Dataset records

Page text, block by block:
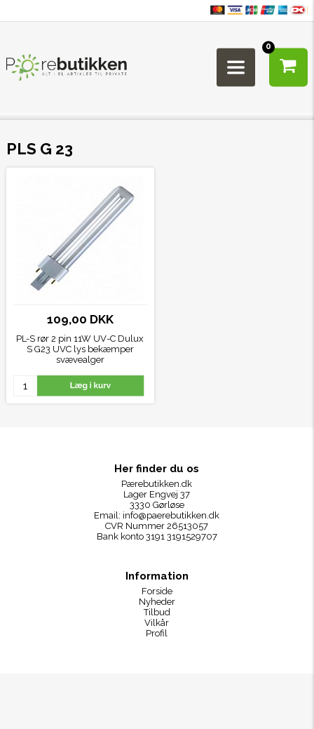
0
PLS G 23
109,00 DKK
PL-S rør 2 pin 11W UV-C Dulux
S G23 UVC lys bekæmper
svævealger
Her finder du os
Pærebutikken.dk
Lager Engvej 37
3330 Gørløse
Email: info@paerebutikken.dk
CVR Nummer 26513057
Bank konto 3191 3191529707
Information
Forside
Nyheder
Tilbud
Vilkår
Profil
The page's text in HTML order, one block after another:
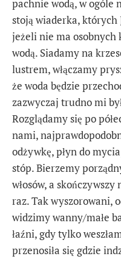
pachnie wodą, w ogóle
stoją wiaderka, których
jeżeli nie ma osobnych
wodą. Siadamy na
lustrem, włączamy
że woda będzie
zazwyczaj trudno mi
Rozglądamy się po
nami,
odżywkę, płyn do
stóp. Bierzemy
włosów, a skończywszy
raz. Tak wyszorowani,
widzimy wanny/małe
łaźni, gdy tylko
przenosiła się gdzie

* To do
With the pictures omitted, reproduce the data above exactly.

* Worked solution
Page text, block by block:
0
PLS G 23
109,00 DKK
PL-S rør 2 pin 11W UV-C Dulux
S G23 UVC lys bekæmper
svævealger
Her finder du os
Pærebutikken.dk
Lager Engvej 37
3330 Gørløse
Email: info@paerebutikken.dk
CVR Nummer 26513057
Bank konto 3191 3191529707
Information
Forside
Nyheder
Tilbud
Vilkår
Profil
The page's text in HTML order, one block after another:
pachnie wodą, w ogóle
stoją wiaderka, których
jeżeli nie ma osobnych
wodą. Siadamy na
lustrem, włączamy
że woda będzie
zazwyczaj trudno mi
Rozglądamy się po
nami,
odżywkę, płyn do
stóp. Bierzemy
włosów, a skończywszy
raz. Tak wyszorowani,
widzimy wanny/małe
łaźni, gdy tylko
przenosiła się gdzie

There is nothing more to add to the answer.